In 1971, Sachs received the American Academy of Achievement's Golden Plate Award at a dinner ceremony in Philadelphia, Pennsylvania.

==Family==
He was married to German-born artist, inventor, and entrepreneur, Charlotte Cramer Sachs (1907–2004).

==Atomic bomb==
Sachs was a friend and confidant of U.S. President Franklin Roosevelt, part of an inner circle of influential but unofficial advisors from whom the president liked to seek counsel. In this capacity, he served a critical role in catalyzing Roosevelt's support for what would eventually become the Manhattan Project.

In July 1939, atomic physicists Leo Szilard and Eugene Wigner approached Albert Einstein to seek his help in communicating with the government of Belgium. At the time, the goal was not yet to press for an American atomic bomb project, but to prevent the Nazi government in Germany from developing their own. Szilard and Wigner wanted to urge the Belgian authorities to hide, or transfer, their supply of uranium, which was the most substantial in Europe due to Belgium's control of uranium mines in their colony in the Congo. They sought Einstein's help because of his prestige, and his connections with the Belgian royal family.

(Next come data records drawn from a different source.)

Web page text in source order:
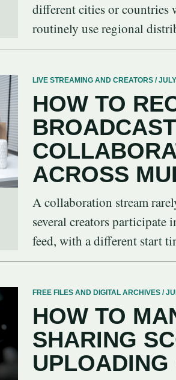
different cities or countries
routinely use regional
LIVE STREAMING AND CREATORS /
HOW TO
ACROSS
A collaboration stream
several creators participate
feed, with a different start
FREE FILES AND DIGITAL ARCHIVES /
HOW TO
SHARING
UPLOADING
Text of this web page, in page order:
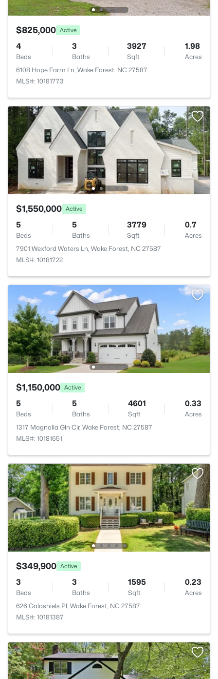
$825,000 Active
4
Beds
3
Baths
3927
Sqft
1.98
Acres
6108 Hope Farm Ln, Wake Forest, NC 27587
MLS#: 10181773
$1,550,000 Active
5
Beds
5
Baths
3779
Sqft
0.7
Acres
7901 Wexford Waters Ln, Wake Forest, NC 27587
MLS#: 10181722
$1,150,000 Active
5
Beds
5
Baths
4601
Sqft
0.33
Acres
1317 Magnolia Gln Cir, Wake Forest, NC 27587
MLS#: 10181651
$349,900 Active
3
Beds
3
Baths
1595
Sqft
0.23
Acres
626 Galashiels Pl, Wake Forest, NC 27587
MLS#: 10181387

After Einstein agreed to put his signature on such a letter to the Belgians, Szilard approached Sachs, whom he knew personally, to help win approval for the letter from the U.S. State Department. (These events, which would prove so fateful for the world at large, have been examined minutely by historians - some accounts credit Sachs with the idea of approaching Einstein in the first place.)

Sachs decided that the most effective strategy would be to take the letter to Roosevelt himself, and to do it personally. Working with Sachs, Szilard re-drafted the appeal to include a request for the government to help obtain funding and support for American atomic research. Einstein signed an elaborated draft of the letter, which was then passed to Sachs.

Sachs's own accounts of his meetings with Roosevelt are recounted in Brighter Than A Thousand Suns, Robert Jungk's seminal history of the development of atomic science.

By this account, Sachs met with Roosevelt twice - first on October 11, 1939, six weeks after the war had begun in Europe. Sachs presented the Einstein-Szilard letter and accompanying materials, including a memorandum of his own. He read the materials aloud to Roosevelt, but the president was not persuaded that the U.S. government should get involved. Sachs managed to get an invitation to breakfast the next morning, and spent a sleepless night trying to conceive how he might persuade the president to support the plan.

When he returned to the White House the next day, October 12, Sachs said, he told the president the following story:

During the Napoleonic wars a young American inventor came to the French emperor and offered to build a fleet of steamships with the help of which Napoleon could, in spite of the uncertain weather, land in England. Ships without sails? This seemed to the great Corsican so impossible that he sent [Robert] Fulton away.... Had Napoleon shown more imagination and humility at that time, the history of the nineteenth century would have taken a different course.

According to Sachs, after considering the implication of this tale, FDR called for an aide to bring a bottle of brandy from Napoleon's time, which he poured into two glasses for himself and Sachs.

Then the president remarked, "Alex, what you are after is to see that the Nazis don't blow us up?" Sachs replied, "Precisely." Roosevelt turned to his attache, General Edwin "Pa" Watson, and declared, "Pa, this requires action!"

In December 1944, Sachs later reported, he met again with president Roosevelt on the subject of the atomic bomb, this time for the purpose of establishing a moral and appropriate plan for the bomb's first use. According to Sachs, this plan included a demonstration of an atomic detonation for representatives of allied and neutral countries, followed by another demonstration explosion, this time on enemy soil, after a warning to fully evacuate the target area. Whether or not FDR actually agreed to this plan, there is no evidence that he formally introduced it into the preparations for the use of the atomic weapons. Early in 1945, the panel of scientists and civilian leaders known as the "Interim Committee" ruled out demonstrations in favor of an atomic attack.